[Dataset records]
=======
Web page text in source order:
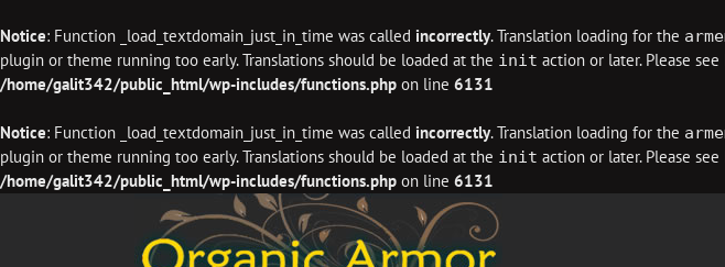
Notice: Function _load_textdomain_just_in_time was called incorrectly. Translation loading for the
plugin or theme running too early. Translations should be loaded at the init action or later. Please see
/home/galit342/public_html/wp-includes/functions.php on line 6131
Notice: Function _load_textdomain_just_in_time was called incorrectly. Translation loading for the
plugin or theme running too early. Translations should be loaded at the init action or later. Please see
/home/galit342/public_html/wp-includes/functions.php on line 6131
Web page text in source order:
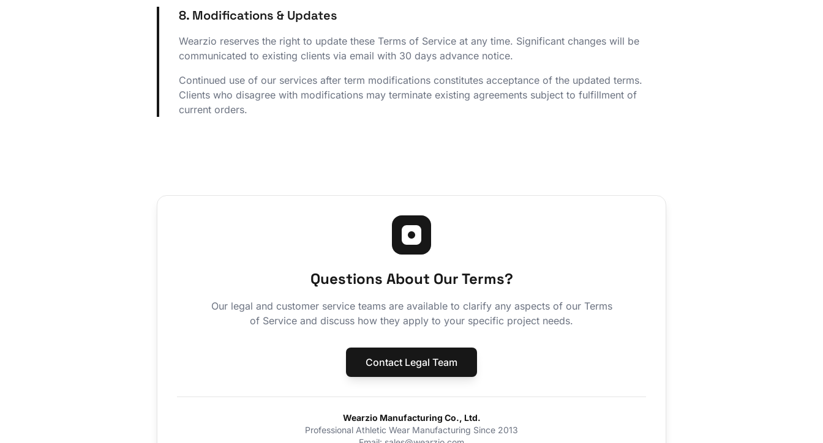
8. Modifications & Updates
Wearzio reserves the right to update these Terms of Service at any time. Significant changes will be
communicated to existing clients via email with 30 days advance notice.
Continued use of our services after term modifications constitutes acceptance of the updated terms.
Clients who disagree with modifications may terminate existing agreements subject to fulfillment of
current orders.
Questions About Our Terms?
Our legal and customer service teams are available to clarify any aspects of our Terms
of Service and discuss how they apply to your specific project needs.
Contact Legal Team
Wearzio Manufacturing Co., Ltd.
Professional Athletic Wear Manufacturing Since 2013
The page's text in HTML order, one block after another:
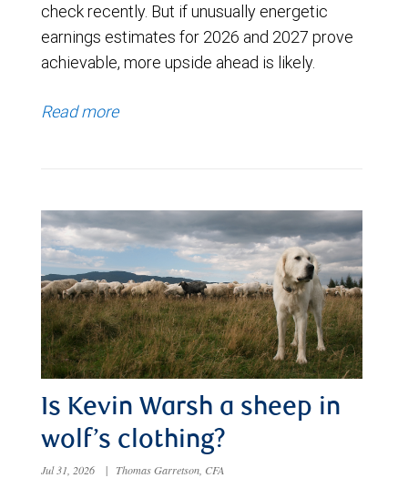
check recently. But if unusually energetic
earnings estimates for 2026 and 2027 prove
achievable, more upside ahead is likely.
Read more
Is Kevin Warsh a sheep in
wolf’s clothing?
Jul 31, 2026 | Thomas Garretson, CFA
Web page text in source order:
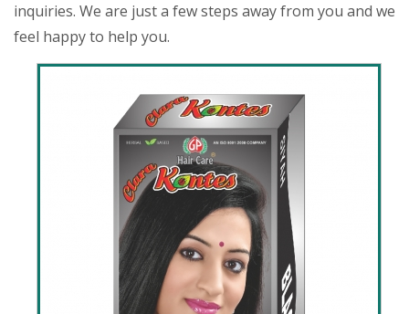
inquiries. We are just a few steps away from you and we
feel happy to help you.
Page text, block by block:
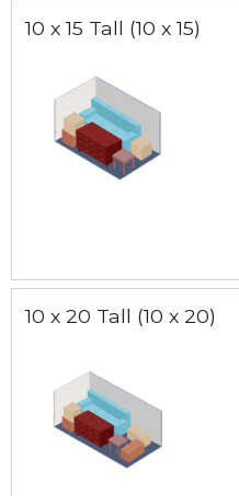
10 x 15 Tall (10 x 15)
10 x 20 Tall (10 x 20)
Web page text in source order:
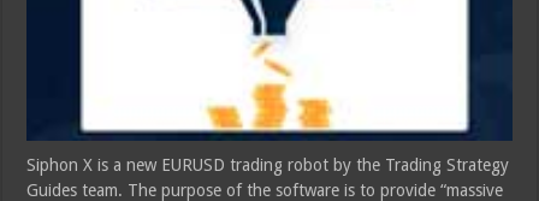
Siphon X is a new EURUSD trading robot by the Trading Strategy
Guides team. The purpose of the software is to provide “massive
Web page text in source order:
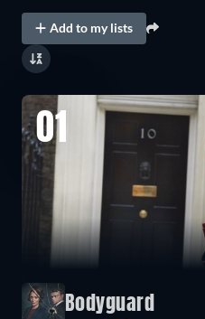
Add to my lists
01
Bodyguard
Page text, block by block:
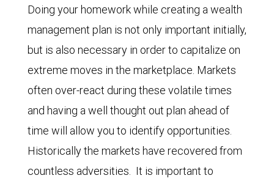
Doing your homework while creating a wealth
management plan is not only important initially,
but is also necessary in order to capitalize on
extreme moves in the marketplace. Markets
often over-react during these volatile times
and having a well thought out plan ahead of
time will allow you to identify opportunities.
Historically the markets have recovered from
countless adversities. It is important to
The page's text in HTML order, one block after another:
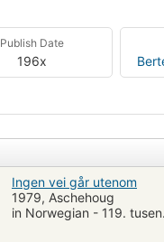
Publish Date
196x
Ingen vei går utenom
1979, Aschehoug
in Norwegian - 119. tusen.
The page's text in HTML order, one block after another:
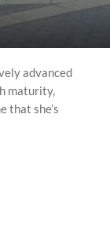
advanced
maturity,
that she’s
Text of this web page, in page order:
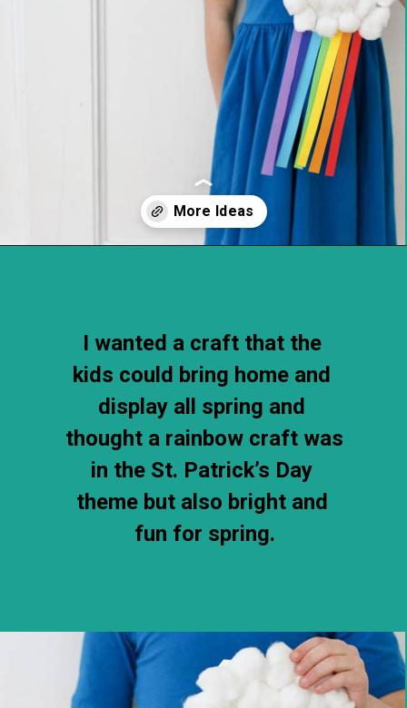
I wanted a craft that the
kids could bring home and
display all spring and
thought a rainbow craft was
in the St. Patrick’s Day
theme but also bright and
fun for spring.
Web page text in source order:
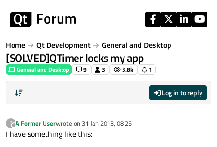
Home Qt Development General and Desktop
[SOLVED]QTimer locks my app
General and Desktop 9 3 3.8k 1
Log in to reply
?
Offline
A Former Userwrote on 31 Jan 2013, 08:25
last edited by
I have something like this:
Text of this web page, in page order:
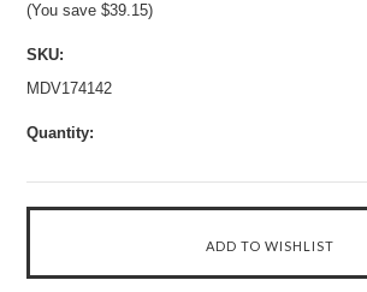
(You save$39.15)
SKU:
MDV174142
Quantity:
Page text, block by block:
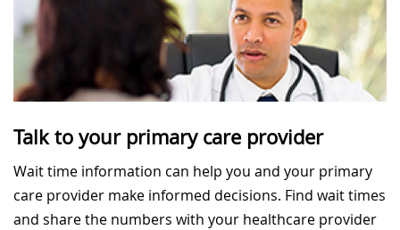
Talk to your primary care provider
Wait time information can help you and your primary
care provider make informed decisions. Find wait times
and share the numbers with your healthcare provider
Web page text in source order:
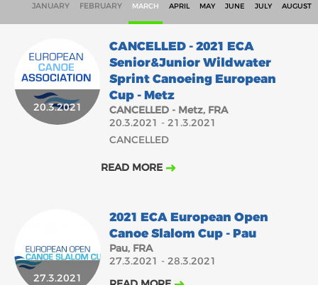
JANUARY FEBRUARY MARCH APRIL MAY JUNE JULY AUGUST
20.3.2021
CANCELLED - 2021 ECA
Senior&Junior Wildwater
Sprint Canoeing European
Cup - Metz
CANCELLED - Metz, FRA
20.3.2021 - 21.3.2021
CANCELLED
READ MORE
27.3.2021
2021 ECA European Open
Canoe Slalom Cup - Pau
Pau, FRA
27.3.2021 - 28.3.2021
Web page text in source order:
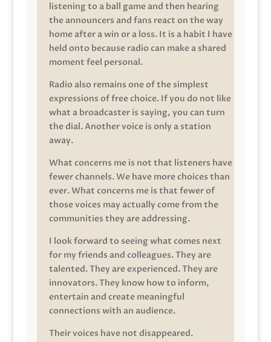
listening to a ball game and then hearing
the announcers and fans react on the way
home after a win or a loss. It is a habit I have
held onto because radio can make a shared
moment feel personal.
Radio also remains one of the simplest
expressions of free choice. If you do not like
what a broadcaster is saying, you can turn
the dial. Another voice is only a station
away.
What concerns me is not that listeners have
fewer channels. We have more choices than
ever. What concerns me is that fewer of
those voices may actually come from the
communities they are addressing.
I look forward to seeing what comes next
for my friends and colleagues. They are
talented. They are experienced. They are
innovators. They know how to inform,
entertain and create meaningful
connections with an audience.
Their voices have not disappeared.
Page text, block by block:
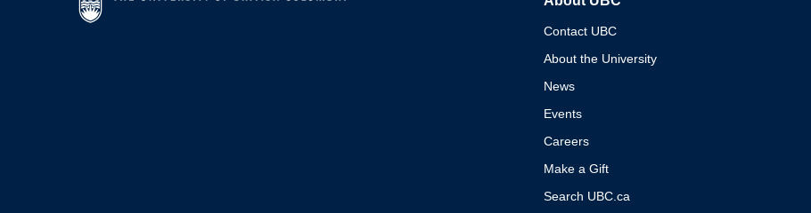
Contact UBC
About the University
News
Events
Careers
Make a Gift
Search UBC.ca
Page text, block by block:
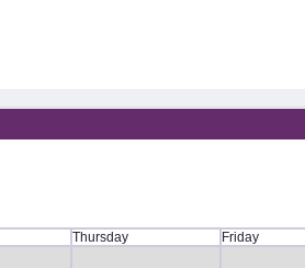
Thursday Friday
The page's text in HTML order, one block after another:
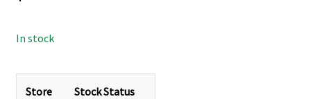
In stock
Store Stock Status
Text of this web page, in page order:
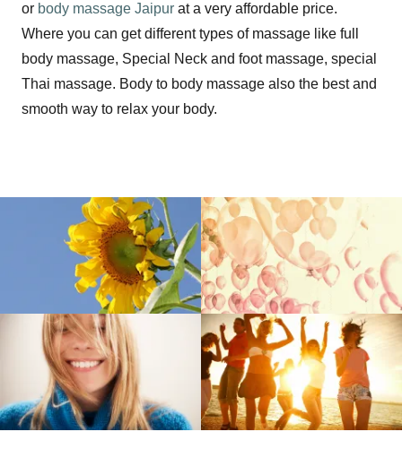
or body massage Jaipur at a very affordable price.
Where you can get different types of massage like full
body massage, Special Neck and foot massage, special
Thai massage. Body to body massage also the best and
smooth way to relax your body.
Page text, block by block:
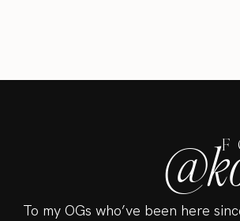
To my OGs who’ve been here
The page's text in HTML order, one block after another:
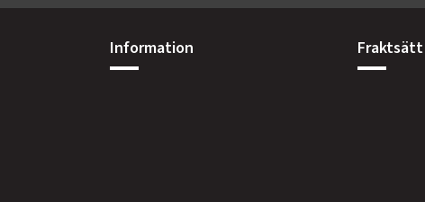
Information Fraktsätt
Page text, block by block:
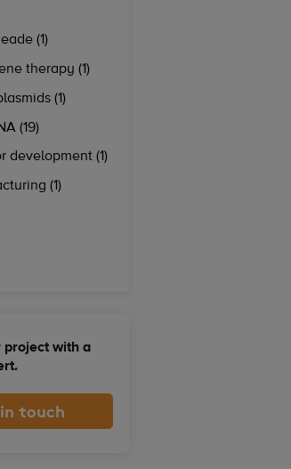
(1)
therapy (1)
(1)
(19)
development (1)
(1)
project with a
touch
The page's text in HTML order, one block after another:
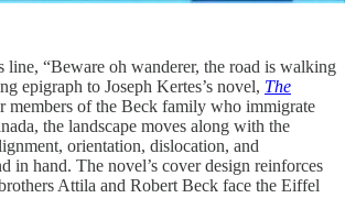
line, “Beware oh wanderer, the road is walking
epigraph to Joseph Kertes’s novel, The
members of the Beck family who immigrate
the landscape moves along with the
orientation, dislocation, and
in hand. The novel’s cover design reinforces
Attila and Robert Beck face the Eiffel
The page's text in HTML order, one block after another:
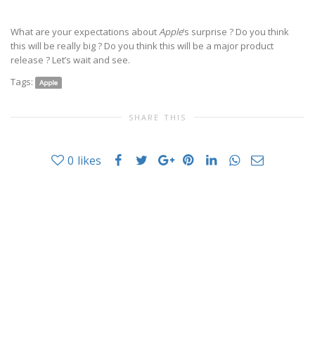
What are your expectations aboutApple‘s surprise ? Do you think
this will be really big ? Do you think this will be a major product
release ? Let’s wait and see.
Tags:
Apple
SHARE THIS
0 likes
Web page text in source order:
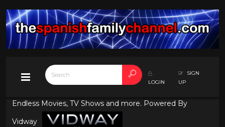
LOGIN
SIGN
UP
Endless Movies, TV Shows and more. Powered By
Vidway
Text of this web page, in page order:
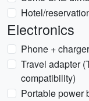
Hotel/
Electronics
Phone + charger
Travel adapter
compatibility)
Portable power
=======
The records above, minus their pictures, are to be returned verbatim.

# [Output]
Web page text in source order:
Notice: Function _load_textdomain_just_in_time was called incorrectly. Translation loading for the
plugin or theme running too early. Translations should be loaded at the init action or later. Please see
/home/galit342/public_html/wp-includes/functions.php on line 6131
Notice: Function _load_textdomain_just_in_time was called incorrectly. Translation loading for the
plugin or theme running too early. Translations should be loaded at the init action or later. Please see
/home/galit342/public_html/wp-includes/functions.php on line 6131
Web page text in source order:
8. Modifications & Updates
Wearzio reserves the right to update these Terms of Service at any time. Significant changes will be
communicated to existing clients via email with 30 days advance notice.
Continued use of our services after term modifications constitutes acceptance of the updated terms.
Clients who disagree with modifications may terminate existing agreements subject to fulfillment of
current orders.
Questions About Our Terms?
Our legal and customer service teams are available to clarify any aspects of our Terms
of Service and discuss how they apply to your specific project needs.
Contact Legal Team
Wearzio Manufacturing Co., Ltd.
Professional Athletic Wear Manufacturing Since 2013
The page's text in HTML order, one block after another:
check recently. But if unusually energetic
earnings estimates for 2026 and 2027 prove
achievable, more upside ahead is likely.
Read more
Is Kevin Warsh a sheep in
wolf’s clothing?
Jul 31, 2026 | Thomas Garretson, CFA
Web page text in source order:
inquiries. We are just a few steps away from you and we
feel happy to help you.
Page text, block by block:
10 x 15 Tall (10 x 15)
10 x 20 Tall (10 x 20)
Web page text in source order:
Siphon X is a new EURUSD trading robot by the Trading Strategy
Guides team. The purpose of the software is to provide “massive
Web page text in source order:
Add to my lists
01
Bodyguard
Page text, block by block:
Doing your homework while creating a wealth
management plan is not only important initially,
but is also necessary in order to capitalize on
extreme moves in the marketplace. Markets
often over-react during these volatile times
and having a well thought out plan ahead of
time will allow you to identify opportunities.
Historically the markets have recovered from
countless adversities. It is important to
The page's text in HTML order, one block after another:
Publish Date
196x
Ingen vei går utenom
1979, Aschehoug
in Norwegian - 119. tusen.
The page's text in HTML order, one block after another:
advanced
maturity,
that she’s
Text of this web page, in page order:
I wanted a craft that the
kids could bring home and
display all spring and
thought a rainbow craft was
in the St. Patrick’s Day
theme but also bright and
fun for spring.
Web page text in source order:
Home Qt Development General and Desktop
[SOLVED]QTimer locks my app
General and Desktop 9 3 3.8k 1
Log in to reply
?
Offline
A Former Userwrote on 31 Jan 2013, 08:25
last edited by
I have something like this:
Text of this web page, in page order:
(You save$39.15)
SKU:
MDV174142
Quantity:
Page text, block by block:
Talk to your primary care provider
Wait time information can help you and your primary
care provider make informed decisions. Find wait times
and share the numbers with your healthcare provider
Web page text in source order:
JANUARY FEBRUARY MARCH APRIL MAY JUNE JULY AUGUST
20.3.2021
CANCELLED - 2021 ECA
Senior&Junior Wildwater
Sprint Canoeing European
Cup - Metz
CANCELLED - Metz, FRA
20.3.2021 - 21.3.2021
CANCELLED
READ MORE
27.3.2021
2021 ECA European Open
Canoe Slalom Cup - Pau
Pau, FRA
27.3.2021 - 28.3.2021
Web page text in source order:
listening to a ball game and then hearing
the announcers and fans react on the way
home after a win or a loss. It is a habit I have
held onto because radio can make a shared
moment feel personal.
Radio also remains one of the simplest
expressions of free choice. If you do not like
what a broadcaster is saying, you can turn
the dial. Another voice is only a station
away.
What concerns me is not that listeners have
fewer channels. We have more choices than
ever. What concerns me is that fewer of
those voices may actually come from the
communities they are addressing.
I look forward to seeing what comes next
for my friends and colleagues. They are
talented. They are experienced. They are
innovators. They know how to inform,
entertain and create meaningful
connections with an audience.
Their voices have not disappeared.
Page text, block by block:
Contact UBC
About the University
News
Events
Careers
Make a Gift
Search UBC.ca
Page text, block by block:
Thursday Friday
The page's text in HTML order, one block after another:
In stock
Store Stock Status
Text of this web page, in page order:
or body massage Jaipur at a very affordable price.
Where you can get different types of massage like full
body massage, Special Neck and foot massage, special
Thai massage. Body to body massage also the best and
smooth way to relax your body.
Page text, block by block:
To my OGs who’ve been here
The page's text in HTML order, one block after another:
Information Fraktsätt
Page text, block by block:
(1)
therapy (1)
(1)
(19)
development (1)
(1)
project with a
touch
The page's text in HTML order, one block after another:
line, “Beware oh wanderer, the road is walking
epigraph to Joseph Kertes’s novel, The
members of the Beck family who immigrate
the landscape moves along with the
orientation, dislocation, and
in hand. The novel’s cover design reinforces
Attila and Robert Beck face the Eiffel
The page's text in HTML order, one block after another:
What are your expectations aboutApple‘s surprise ? Do you think
this will be really big ? Do you think this will be a major product
release ? Let’s wait and see.
Tags:
Apple
SHARE THIS
0 likes
Web page text in source order:
LOGIN
SIGN
UP
Endless Movies, TV Shows and more. Powered By
Vidway
Text of this web page, in page order:
Hotel/
Electronics
Phone + charger
Travel adapter
compatibility)
Portable power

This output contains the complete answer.